When Mark Zuckerberg, CEO of Facebook, put out a call to America’s high-tech companies to assume some responsibility in spreading Internet access to all people, many human rights departments were left scrambling trying to figure out viable ways to respond.

Zuckerberg’s remarks, presented at the United Nations, centered on his idea that international human law and governments around the world are obliged to make the Internet accessible to everyone. Then he asked technology leaders and companies to get involved as well.

His point, that access to the Internet is a human rights issue, follows a thought-provoking paper released earlier this year by the Center for Technology Innovation at Brookings. The report notes that while 3.1 billion people have access to the Internet, an astonishing 4.2 billion in this world do not. That amounts to 58 per cent.

In other words, more than half the people in the world are shut off from the knowledge, facts, social support, and education that comes from using the Internet. In fact, Zuckerberg cited a study to the effect that if people have access to the Internet, one in 10 will find a way to escape poverty.

It’s not an easy problem to solve because there are many contributing factors to the situation. In some cases it involves taxes, government policies, operational issues in certain countries, prohibitive expense, and general inaccessibility.

Zuckerberg suggests global justice is possible only if everyone has access to the Internet.

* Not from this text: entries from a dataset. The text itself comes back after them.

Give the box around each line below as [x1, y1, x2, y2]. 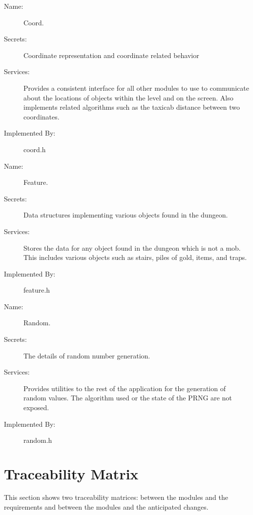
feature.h [23, 285, 50, 295]
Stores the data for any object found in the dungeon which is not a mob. [23, 242, 241, 253]
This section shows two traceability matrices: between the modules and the [4, 492, 228, 502]
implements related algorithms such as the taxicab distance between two [23, 102, 240, 112]
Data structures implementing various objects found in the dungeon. [23, 210, 228, 220]
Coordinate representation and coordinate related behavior [23, 50, 199, 60]
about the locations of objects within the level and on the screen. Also [23, 92, 233, 102]
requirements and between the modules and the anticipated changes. [4, 501, 209, 512]

He sees it as a basic human right, like water and food.

Whether or not your company agrees with him, more and more technology leaders are questioning their responsibilities within their own firm to ensure that every employee has an opportunity to learn Internet search skills and to be able to take training online.

You may not be able to solve a global problem, but you can contribute to spreading Internet knowledge within your own organization. At the end of the day, the question is how much training money is allocated to supporting staff who still need to acquire basic Internet skills?